Mr. Obama’s name won’t be on the ballot in November, but his presidency, his empty agenda and his many troubles will be the overriding issues of the 2014 midterm elections.
In a recent CNN-ORC voter survey, 55 percent said they were more likely to vote for a congressional candidate who was opposed to Mr. Obama.
First and foremost for voters will be the growing anger over Obamacare that will give Republicans a huge turnout advantage in the midterm elections.
“The problems increasingly are going to be up close and personal, as people see for themselves the impact it has on their lives and pocketbooks,” says health care expert Grace-Marie Turner, who heads the conservative Galen Institute think tank.
First on the Obamacare disasters to come will be “a new kind of sticker shock” driven up by high deductibles, the out-of-pocket costs people will have to pay before the insurance kicks in.
A recent Chicago Tribune analysis found that 21 of the 22 lowest-priced plans “offered for Cook County residents on the Illinois [online health care] exchange have annual deductibles of more than $4,000 for an individual and $8,000 for family coverages,” Ms. Turner says.

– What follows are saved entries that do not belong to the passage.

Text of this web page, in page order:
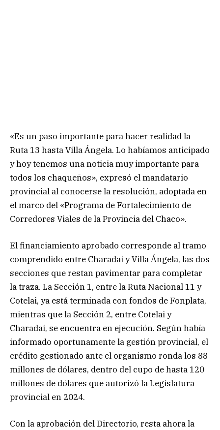
«Es un paso importante para hacer realidad la
Ruta 13 hasta Villa Ángela. Lo habíamos anticipado
y hoy tenemos una noticia muy importante para
todos los chaqueños», expresó el mandatario
provincial al conocerse la resolución, adoptada en
el marco del «Programa de Fortalecimiento de
Corredores Viales de la Provincia del Chaco».
El financiamiento aprobado corresponde al tramo
comprendido entre Charadai y Villa Ángela, las dos
secciones que restan pavimentar para completar
la traza. La Sección 1, entre la Ruta Nacional 11 y
Cotelai, ya está terminada con fondos de Fonplata,
mientras que la Sección 2, entre Cotelai y
Charadai, se encuentra en ejecución. Según había
informado oportunamente la gestión provincial, el
crédito gestionado ante el organismo ronda los 88
millones de dólares, dentro del cupo de hasta 120
millones de dólares que autorizó la Legislatura
provincial en 2024.
Con la aprobación del Directorio, resta ahora la
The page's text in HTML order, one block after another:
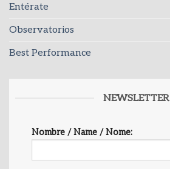
Entérate
Observatorios
Best Performance
NEWSLETTER
Nombre / Name / Nome:
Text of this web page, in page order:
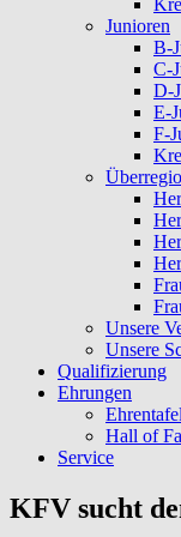
Junioren
B-
C-
D-
E-
F-
Unsere
Unsere
Qualifizierung
Ehrungen
Ehrentafel
Hall of
Service
KFV sucht
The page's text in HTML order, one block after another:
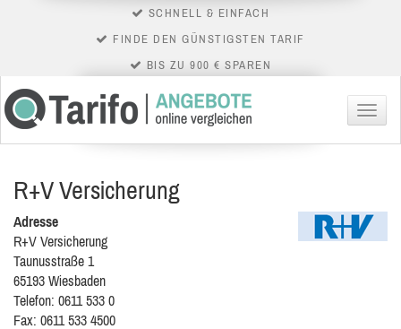
SCHNELL & EINFACH
FINDE DEN GÜNSTIGSTEN TARIF
BIS ZU 900 € SPAREN
Menü
R+V Versicherung
Adresse
R+V Versicherung
Taunusstraße 1
65193 Wiesbaden
Telefon: 0611 533 0
Fax: 0611 533 4500
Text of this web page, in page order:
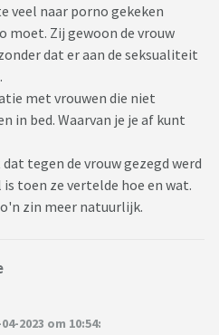
veel naar porno gekeken
moet. Zij gewoon de vrouw
dat er aan de seksualiteit
met vrouwen die niet
in bed. Waarvan je je af kunt
tegen de vrouw gezegd werd
toen ze vertelde hoe en wat.
zin meer natuurlijk.
2023 om 10:54:
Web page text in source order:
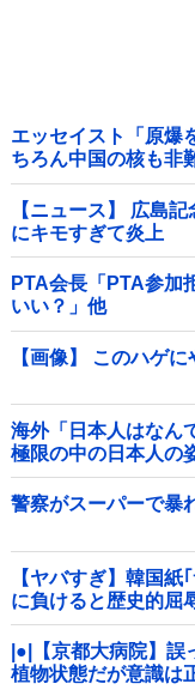
エッセイスト「原爆
ちろん中国の核も非
核！」
【ニュース】 広島
にキモすぎて炎上
PTA会長「PTA参加
いい？」他
【画像】 このハゲ
海外「日本人はなん
極限の中の日本人の
警察がスーパーで暴
【ヤバすぎ】韓国
に負けると歴史的屈
|●|【京都大病院】
植物状態だが意識は
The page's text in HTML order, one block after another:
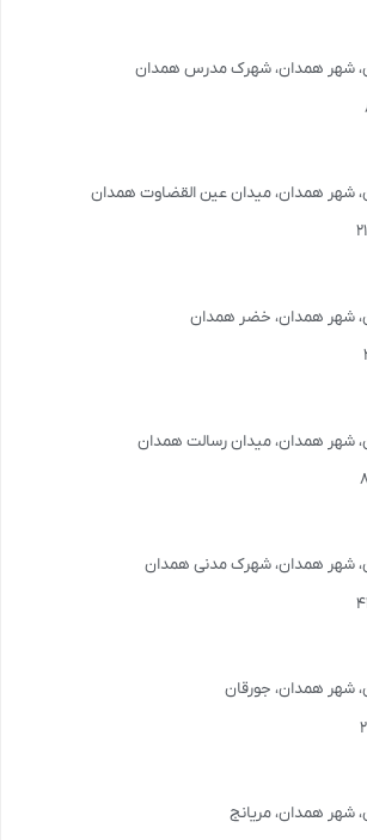
شهر همدان، شهرک مدرس همدان
شهر همدان، میدان عین القضاوت همدان
شهر همدان، خضر همدان
شهر همدان، میدان رسالت همدان
شهر همدان، شهرک مدنی همدان
شهر همدان، جورقان
شهر همدان، مریانج
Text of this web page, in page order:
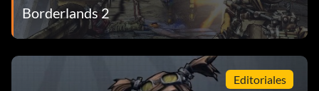
Borderlands 2
Editoriales
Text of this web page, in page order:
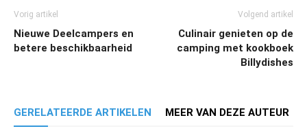
Vorig artikel
Nieuwe Deelcampers en
betere beschikbaarheid
Volgend artikel
Culinair genieten op de
camping met kookboek
Billydishes
GERELATEERDE ARTIKELEN MEER VAN DEZE AUTEUR
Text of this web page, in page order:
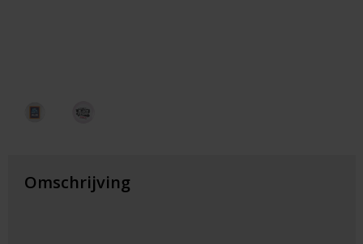
Omschrijving
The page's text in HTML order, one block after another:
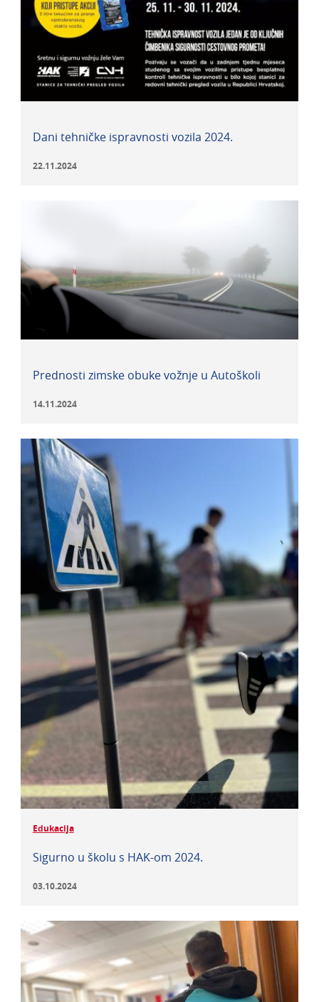
Dani tehničke ispravnosti vozila 2024.
22.11.2024
Prednosti zimske obuke vožnje u Autoškoli
14.11.2024
Edukacija
Sigurno u školu s HAK-om 2024.
03.10.2024
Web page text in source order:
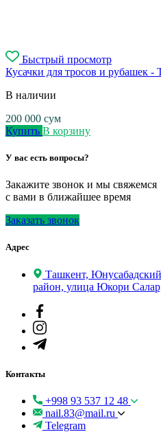
Быстрый просмотр
Кусачки для тросов и рубашек -
В наличии
200 000 сум
Купить В корзину
У вас есть вопросы?
Закажите звонок и мы свяжемся
с вами в ближайшее время
Заказать звонок
Адрес
Ташкент,
район, улица Юкори
Контакты
+998 93 537 12 48
nail.83@mail.ru
Telegram
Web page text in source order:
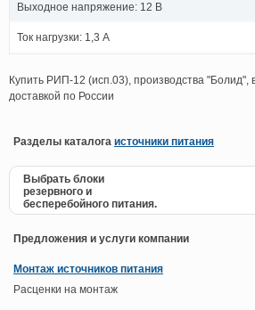
Выходное напряжение: 12 В
Ток нагрузки: 1,3 А
Купить РИП-12 (исп.03), производства "Болид",
доставкой по России
Разделы каталога источники питания
Выбрать блоки
резервного и
бесперебойного питания.
Предложения и услуги компании
Монтаж источников питания
Расценки на монтаж
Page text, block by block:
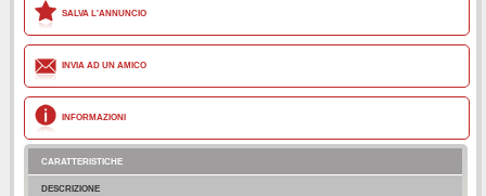
SALVA L'ANNUNCIO
INVIA AD UN AMICO
INFORMAZIONI
CARATTERISTICHE
DESCRIZIONE
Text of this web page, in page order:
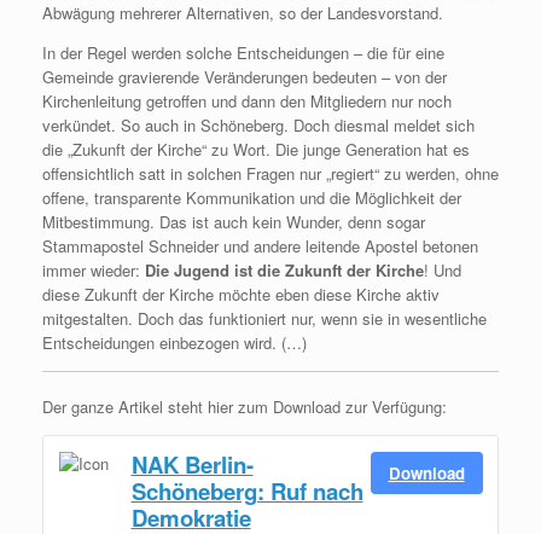
Abwägung mehrerer Alternativen, so der Landesvorstand.
In der Regel werden solche Entscheidungen – die für eine
Gemeinde gravierende Veränderungen bedeuten – von der
Kirchenleitung getroffen und dann den Mitgliedern nur noch
verkündet. So auch in Schöneberg. Doch diesmal meldet sich
die „Zukunft der Kirche“ zu Wort. Die junge Generation hat es
offensichtlich satt in solchen Fragen nur „regiert“ zu werden, ohne
offene, transparente Kommunikation und die Möglichkeit der
Mitbestimmung. Das ist auch kein Wunder, denn sogar
Stammapostel Schneider und andere leitende Apostel betonen
immer wieder: Die Jugend ist die Zukunft der Kirche! Und
diese Zukunft der Kirche möchte eben diese Kirche aktiv
mitgestalten. Doch das funktioniert nur, wenn sie in wesentliche
Entscheidungen einbezogen wird. (…)
Der ganze Artikel steht hier zum Download zur Verfügung:
NAK Berlin-
Schöneberg: Ruf nach
Demokratie
Download
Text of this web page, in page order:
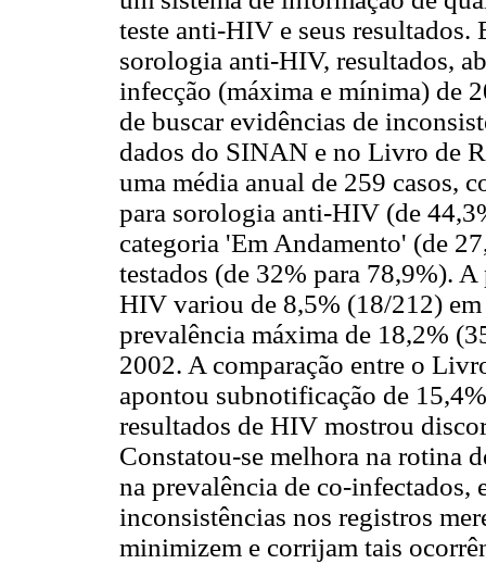
teste anti-HIV e seus resultados.
sorologia anti-HIV, resultados,
infecção (máxima e mínima) de
de buscar evidências de
dados do SINAN e no Livro de
uma média anual de 259 casos,
para sorologia anti-HIV (de
categoria 'Em Andamento' (de
testados (de 32% para 78,9%).
HIV variou de 8,5% (18/212)
prevalência máxima de 18,2%
2002. A comparação entre o
apontou subnotificação de
resultados de HIV mostrou
Constatou-se melhora na rotina
na prevalência de co-infectados,
inconsistências nos registros
minimizem e corrijam tais
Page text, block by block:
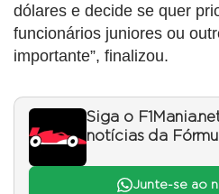
dólares e decide se quer
funcionários juniores ou
importante”, finalizou.
Siga o
notícias da
Junte-se ao
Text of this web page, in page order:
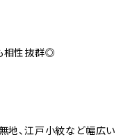
相性抜群◎
地、江戸小紋など幅広い
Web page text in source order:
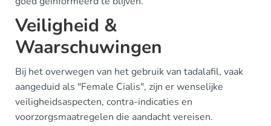
Veiligheid &
Waarschuwingen
Bij het overwegen van het gebruik van tadalafil, vaak
aangeduid als "Female Cialis", zijn er wenselijke
veiligheidsaspecten, contra-indicaties en
voorzorgsmaatregelen die aandacht vereisen.
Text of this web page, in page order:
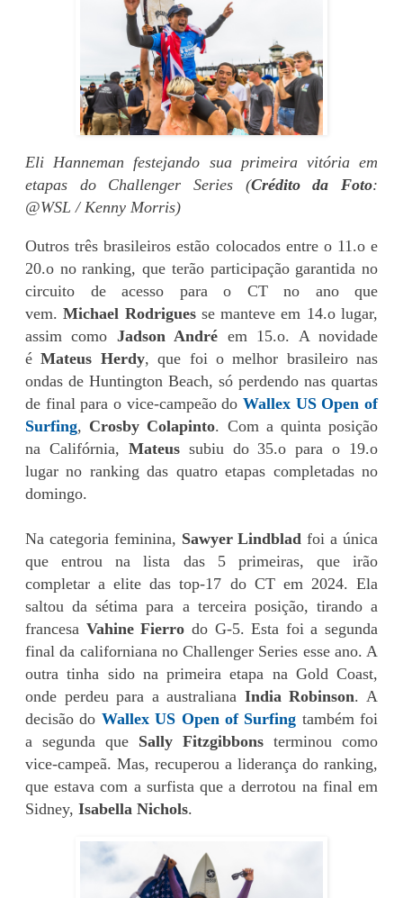
Eli Hanneman festejando sua primeira vitória em
etapas do Challenger Series (Crédito da Foto:
@WSL / Kenny Morris)
Outros três brasileiros estão colocados entre o 11.o e
20.o no ranking, que terão participação garantida no
circuito de acesso para o CT no ano que
vem.Michael Rodriguesse manteve em 14.o lugar,
assim como Jadson André em 15.o. A novidade
éMateus Herdy, que foi o melhor brasileiro nas
ondas de Huntington Beach, só perdendo nas quartas
de final para o vice-campeão do Wallex US Open of
Surfing, Crosby Colapinto. Com a quinta posição
na Califórnia, Mateus subiu do 35.o para o 19.o
lugar no ranking das quatro etapas completadas no
domingo.
Na categoria feminina, Sawyer Lindblad foi a única
que entrou na lista das 5 primeiras, que irão
completar a elite das top-17 do CT em 2024. Ela
saltou da sétima para a terceira posição, tirando a
francesa Vahine Fierro do G-5. Esta foi a segunda
final da californiana no Challenger Series esse ano. A
outra tinha sido na primeira etapa na Gold Coast,
onde perdeu para a australiana India Robinson. A
decisão do Wallex US Open of Surfing também foi
a segunda que Sally Fitzgibbons terminou como
vice-campeã. Mas, recuperou a liderança do ranking,
que estava com a surfista que a derrotou na final em
Sidney, Isabella Nichols.
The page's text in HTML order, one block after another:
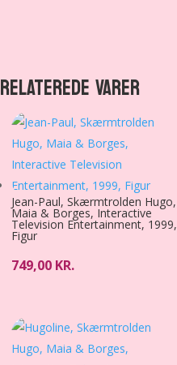
RELATEREDE VARER
Jean-Paul, Skærmtrolden Hugo,
Maia & Borges, Interactive
Television Entertainment, 1999,
Figur
749,00 KR.
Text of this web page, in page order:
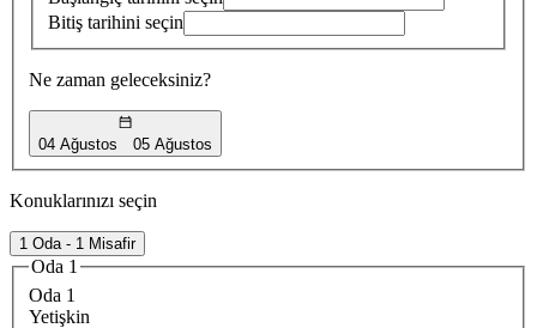
Bitiş tarihini seçin
Ne zaman geleceksiniz?
04 Ağustos 05 Ağustos
Konuklarınızı seçin
1 Oda - 1 Misafir
Oda 1
Oda 1
Yetişkin
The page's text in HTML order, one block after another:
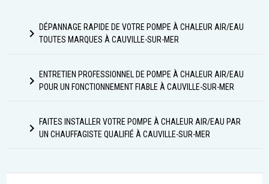
navigate_nextDÉPANNAGE RAPIDE DE VOTRE POMPE À CHALEUR AIR/EAU
TOUTES MARQUES À CAUVILLE-SUR-MER
navigate_nextENTRETIEN PROFESSIONNEL DE POMPE À CHALEUR AIR/EAU
POUR UN FONCTIONNEMENT FIABLE À CAUVILLE-SUR-MER
navigate_nextFAITES INSTALLER VOTRE POMPE À CHALEUR AIR/EAU PAR
UN CHAUFFAGISTE QUALIFIÉ À CAUVILLE-SUR-MER
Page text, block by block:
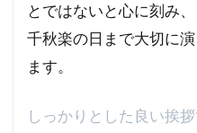
とではないと心に刻み、
千秋楽の日まで大切に
ます。
しっかりとした良い挨
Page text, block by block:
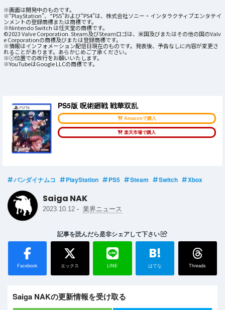
※画面は開発中のものです。
※“PlayStation”、”PS5”および“PS4”は、株式会社ソニー・インタラクティブエンタテイ
ンメントの登録商標または商標です。
※Nintendo Switch は任天堂の商標です。
©2023 Valve Corporation. Steam及びSteamロゴは、米国及びまたはその他の国のValv
e Corporationの商標及びまたは登録商標です。
※情報はインフォメーション配信日現在のものです。発表後、予告なしに内容が変更さ
れることがあります。あらかじめご了承ください。
※ⓒ位置での改行をお願いいたします。
※YouTubeはGoogle LLCの商標です。
PS5版 呪術廻戦 戦華双乱
Amazonで購入
楽天市場で購入
バンダイナムコ PlayStation PS5 Steam Switch Xbox
Saiga NAK
2023.10.12 - 業界ニュース
記事を読んだら是非シェアして下さい
Facebook エックス LINE
B!
はてな Threads
Saiga NAKの更新情報を受け取る
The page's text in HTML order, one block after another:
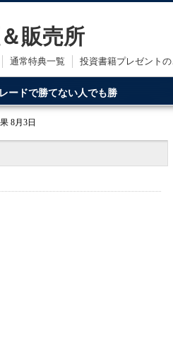
販売所
通常特典一覧 投資書籍プレゼント
ードで勝てない人でも勝
8月3日
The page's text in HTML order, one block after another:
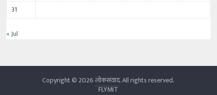
31
« Jul
Copyright © 2026लोकसंवाद. All rights reserved.
FLYMIT
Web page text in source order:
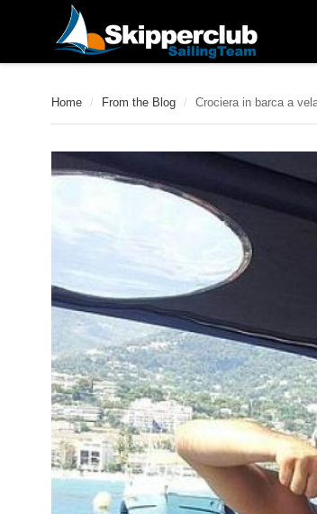
Home / From the Blog / Crociera in barca a
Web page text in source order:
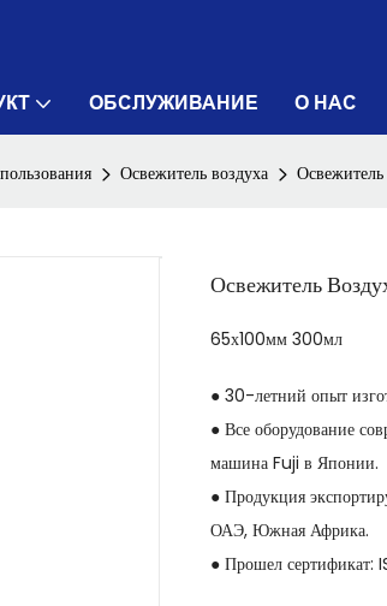
ОБСЛУЖИВАНИЕ О НАС
Освежитель воздуха
Освежитель
65х100мм 300мл
● 30-летний опыт
● Все оборудование
машина Fuji в Японии.
● Продукция
ОАЭ, Южная Африка.
● Прошел сертификат:
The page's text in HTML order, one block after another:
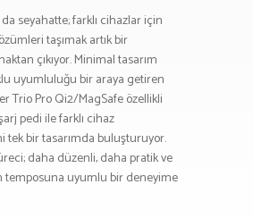
seyahatte; farklı cihazlar için
taşımak artık bir
çıkıyor. Minimal tasarım
uyumluluğu bir araya getiren
Trio Pro Qi2/MagSafe özellikli
pedi ile farklı cihaz
tek bir tasarımda buluşturuyor.
daha düzenli, daha pratik ve
temposuna uyumlu bir deneyime
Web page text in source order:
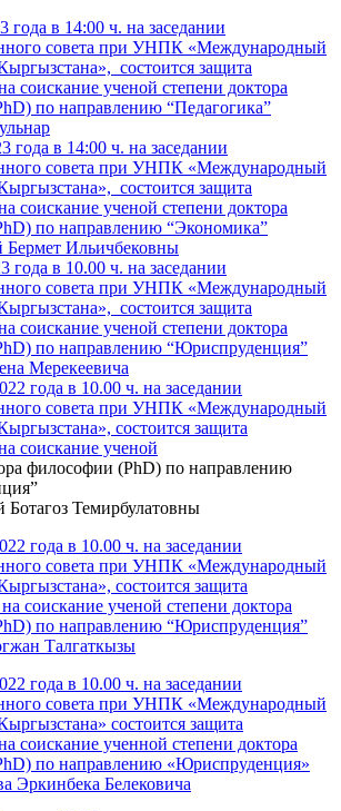
года в 14:00 ч. на заседании
совета при УНПК «Международный
состоится защита
соискание ученой степени доктора
по направлению “Педагогика”
года в 14:00 ч. на заседании
совета при УНПК «Международный
состоится защита
соискание ученой степени доктора
по направлению “Экономика”
Ильичбековны
года в 10.00 ч. на заседании
совета при УНПК «Международный
состоится защита
соискание ученой степени доктора
по направлению “Юриспруденция”
Мерекеевича
года в 10.00 ч. на заседании
совета при УНПК «Международный
состоится защита
соискание ученой
философии (PhD) по направлению
Ботагоз Темирбулатовны
года в 10.00 ч. на заседании
совета при УНПК «Международный
состоится защита
соискание ученой степени доктора
по направлению “Юриспруденция”
Талгаткызы
года в 10.00 ч. на заседании
совета при УНПК «Международный
состоится защита
соискание ученной степени доктора
по направлению «Юриспруденция»
Эркинбека Белековича
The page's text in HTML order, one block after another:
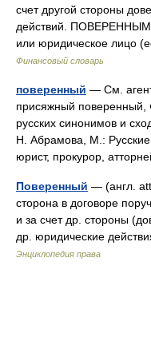
счет другой стороны
действий. ПОВЕРЕННЫМ
или юридическое лицо
Финансовый словарь
поверенный — См.
присяжный поверенный,
русских синонимов и
Н. Абрамова, М.: Русские
юрист, прокурор,
Поверенный — (англ.
сторона в договоре
и за счет др. стороны
др. юридические
Энциклопедия права
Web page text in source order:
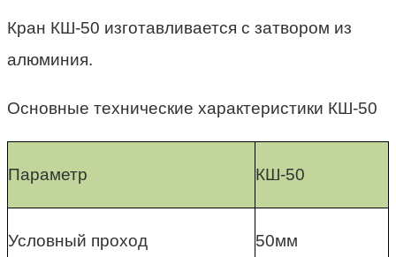
Кран КШ-50 изготавливается с затвором из
алюминия.
Основные технические характеристики КШ-50
Параметр КШ-50
Условный проход 50мм
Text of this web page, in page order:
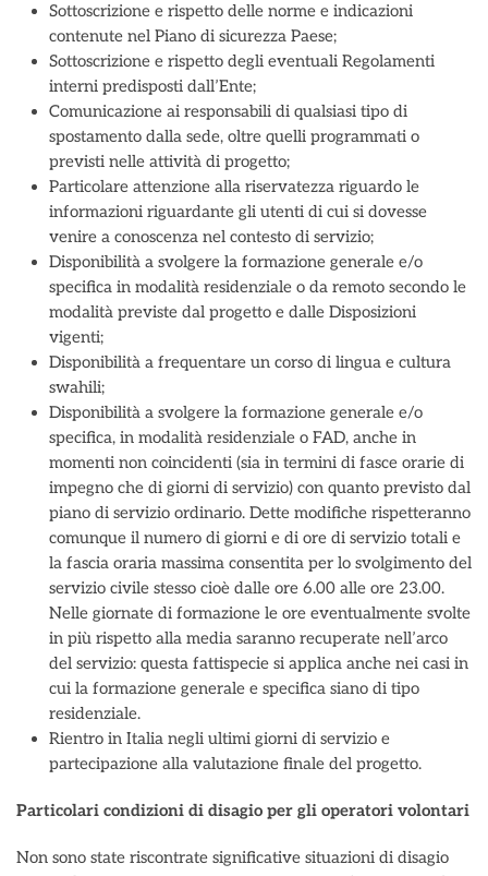
Sottoscrizione e rispetto delle norme e indicazioni
contenute nel Piano di sicurezza Paese;
Sottoscrizione e rispetto degli eventuali Regolamenti
interni predisposti dall’Ente;
Comunicazione ai responsabili di qualsiasi tipo di
spostamento dalla sede, oltre quelli programmati o
previsti nelle attività di progetto;
Particolare attenzione alla riservatezza riguardo le
informazioni riguardante gli utenti di cui si dovesse
venire a conoscenza nel contesto di servizio;
Disponibilità a svolgere la formazione generale e/o
specifica in modalità residenziale o da remoto secondo le
modalità previste dal progetto e dalle Disposizioni
vigenti;
Disponibilità a frequentare un corso di lingua e cultura
swahili;
Disponibilità a svolgere la formazione generale e/o
specifica, in modalità residenziale o FAD, anche in
momenti non coincidenti (sia in termini di fasce orarie di
impegno che di giorni di servizio) con quanto previsto dal
piano di servizio ordinario. Dette modifiche rispetteranno
comunque il numero di giorni e di ore di servizio totali e
la fascia oraria massima consentita per lo svolgimento del
servizio civile stesso cioè dalle ore 6.00 alle ore 23.00.
Nelle giornate di formazione le ore eventualmente svolte
in più rispetto alla media saranno recuperate nell’arco
del servizio: questa fattispecie si applica anche nei casi in
cui la formazione generale e specifica siano di tipo
residenziale.
Rientro in Italia negli ultimi giorni di servizio e
partecipazione alla valutazione finale del progetto.
Particolari condizioni di disagio per gli operatori volontari
Non sono state riscontrate significative situazioni di disagio
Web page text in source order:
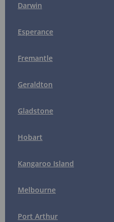
Darwin
Esperance
Fremantle
Geraldton
Gladstone
Hobart
Kangaroo Island
Melbourne
Port Arthur

The Obama administration announced Sunday that 1.1 million people have signed up online for Obamacare, well short of its expectations.
However, if this group is largely drawn from older, sicker adults with higher health costs, and far fewer younger, healthier adults sign up, the so-called Affordable Care Act faces financial insolvency. The Centers for Medicare and Medicaid Services continue to hold back the critical data regarding actual enrollment. Why?
“If too many sick people sign up, and not enough healthy people, the average … [costs] per enrollee will increase, leading to higher premiums that are increasingly unaffordable for average Americans,” writes Avik Roy, a health care analyst, at Forbes magazine’s website.
According to a study he conducted with colleagues at the Manhattan Institute think tank, “in many parts of the country, healthier Americans — especially younger ones — will see their premiums double or triple under the law.”
These and other problems are going to hit the voters in 2014, including millions of Americans who saw their health care policies canceled because of Obamacare mandates.
Anger over higher health care costs, canceled policies, weak job growth and a president who didn’t tell us the truth will be a politically combustible mixture on Election Day.
That will be the day when the voters will say we’re mad as hell and we’re not going to take it anymore.
Donald Lambro is a syndicated columnist and contributor to The Washington Times.